• _Work to complete_
Take the line that contains "OUR INSTAGRAM" and all lines after it, up to and including the last line of the data, and write them out exactly; nothing else belongs in the answer.

Entries shown Block Start

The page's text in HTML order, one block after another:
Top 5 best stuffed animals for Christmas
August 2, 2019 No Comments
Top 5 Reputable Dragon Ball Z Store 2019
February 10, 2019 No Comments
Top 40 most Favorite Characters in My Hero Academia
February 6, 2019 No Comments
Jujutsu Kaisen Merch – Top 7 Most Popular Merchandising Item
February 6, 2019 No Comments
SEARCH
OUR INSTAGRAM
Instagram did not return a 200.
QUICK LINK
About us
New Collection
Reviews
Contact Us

Entries shown Block End

• _Response_
OUR INSTAGRAM
Instagram did not return a 200.
QUICK LINK
About us
New Collection
Reviews
Contact Us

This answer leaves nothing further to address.